| Dataset records |
***

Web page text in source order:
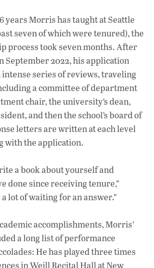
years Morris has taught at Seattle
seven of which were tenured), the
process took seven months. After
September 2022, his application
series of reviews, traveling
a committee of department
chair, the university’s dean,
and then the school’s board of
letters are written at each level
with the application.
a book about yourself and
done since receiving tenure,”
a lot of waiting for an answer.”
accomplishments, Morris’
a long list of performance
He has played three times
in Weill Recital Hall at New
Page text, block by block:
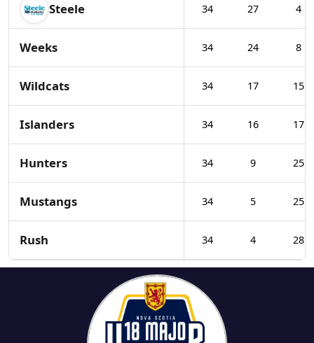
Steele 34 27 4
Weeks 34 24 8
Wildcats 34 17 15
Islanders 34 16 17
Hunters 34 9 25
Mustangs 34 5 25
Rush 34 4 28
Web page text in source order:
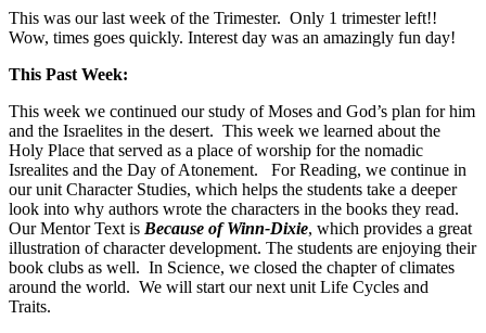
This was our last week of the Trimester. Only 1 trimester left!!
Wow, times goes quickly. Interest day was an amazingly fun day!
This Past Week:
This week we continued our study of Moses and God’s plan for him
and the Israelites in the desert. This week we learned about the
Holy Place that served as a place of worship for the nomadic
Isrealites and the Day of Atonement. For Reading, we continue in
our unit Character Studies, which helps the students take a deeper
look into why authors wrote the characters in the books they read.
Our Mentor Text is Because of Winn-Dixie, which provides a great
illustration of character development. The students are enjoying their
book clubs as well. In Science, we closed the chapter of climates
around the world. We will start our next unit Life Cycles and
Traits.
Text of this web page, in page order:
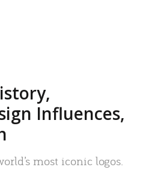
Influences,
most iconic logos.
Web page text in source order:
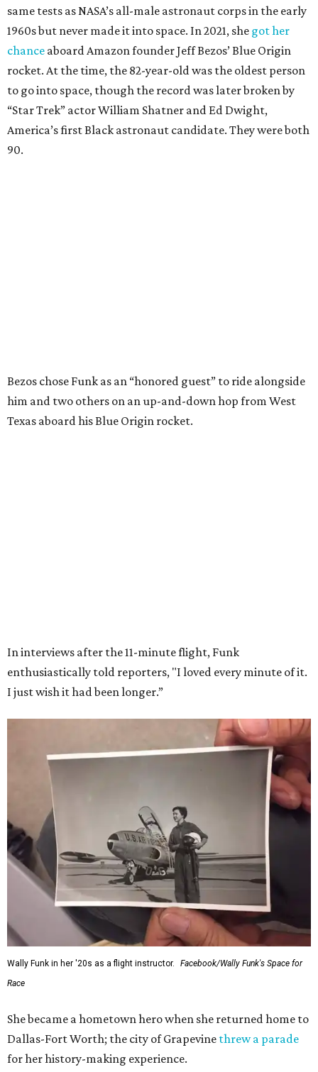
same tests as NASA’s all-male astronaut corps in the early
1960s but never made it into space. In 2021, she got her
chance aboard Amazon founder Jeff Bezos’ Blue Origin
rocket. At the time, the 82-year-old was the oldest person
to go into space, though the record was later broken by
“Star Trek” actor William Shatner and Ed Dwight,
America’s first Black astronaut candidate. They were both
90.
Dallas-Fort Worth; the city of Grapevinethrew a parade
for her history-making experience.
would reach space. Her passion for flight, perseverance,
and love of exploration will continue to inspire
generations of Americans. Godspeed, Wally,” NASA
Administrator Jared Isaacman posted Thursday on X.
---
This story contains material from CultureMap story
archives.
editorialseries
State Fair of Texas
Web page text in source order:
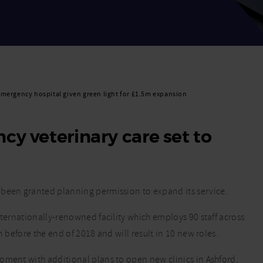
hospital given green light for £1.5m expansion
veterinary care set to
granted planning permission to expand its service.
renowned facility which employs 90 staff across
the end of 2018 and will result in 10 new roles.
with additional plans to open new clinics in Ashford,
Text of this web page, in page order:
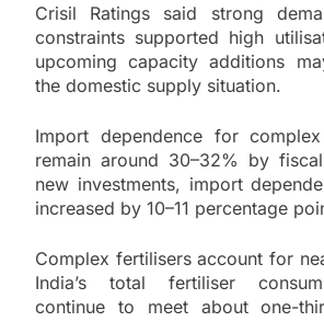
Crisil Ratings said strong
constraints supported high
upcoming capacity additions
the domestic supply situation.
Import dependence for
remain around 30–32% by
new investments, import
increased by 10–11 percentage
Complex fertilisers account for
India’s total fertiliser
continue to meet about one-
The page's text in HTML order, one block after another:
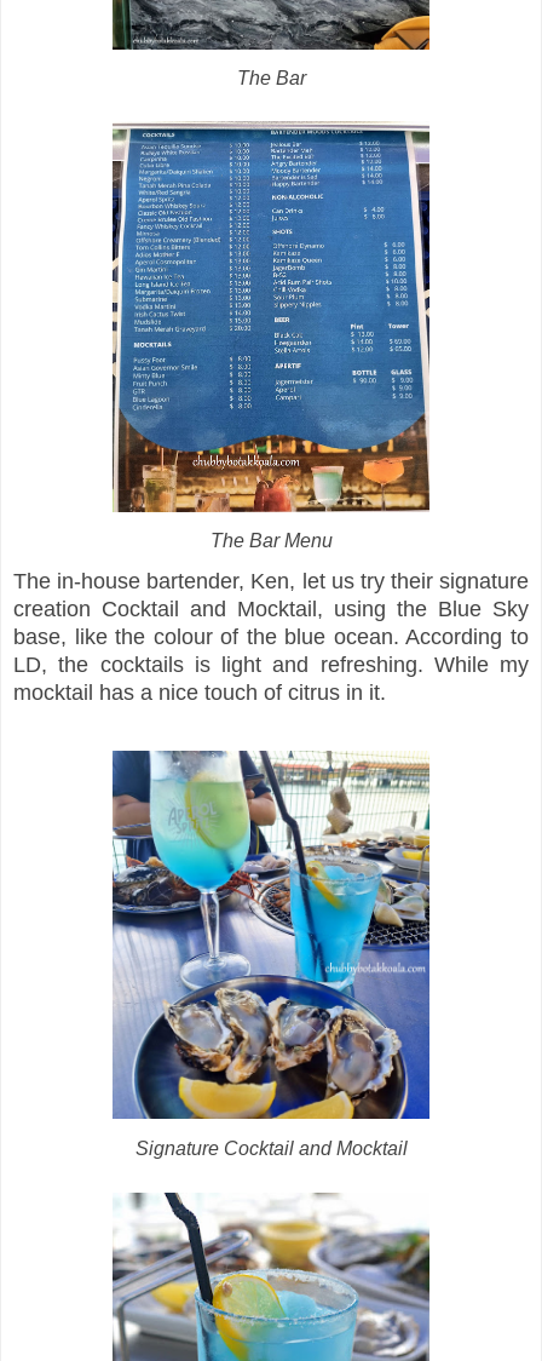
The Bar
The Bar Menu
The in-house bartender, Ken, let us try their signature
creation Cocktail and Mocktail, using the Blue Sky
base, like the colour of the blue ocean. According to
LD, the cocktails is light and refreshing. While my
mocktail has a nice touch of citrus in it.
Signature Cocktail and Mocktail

***

| ASSIGNMENT |
Set down word for word the lines above from the one with "a book about yourself and" up to and including the one with "and the Israelites". Omit every picture.

| ANSWER TO THIS TASK |
a book about yourself and
done since receiving tenure,”
a lot of waiting for an answer.”
accomplishments, Morris’
a long list of performance
He has played three times
in Weill Recital Hall at New
Page text, block by block:
Steele 34 27 4
Weeks 34 24 8
Wildcats 34 17 15
Islanders 34 16 17
Hunters 34 9 25
Mustangs 34 5 25
Rush 34 4 28
Web page text in source order:
This was our last week of the Trimester. Only 1 trimester left!!
Wow, times goes quickly. Interest day was an amazingly fun day!
This Past Week:
This week we continued our study of Moses and God’s plan for him
and the Israelites in the desert. This week we learned about the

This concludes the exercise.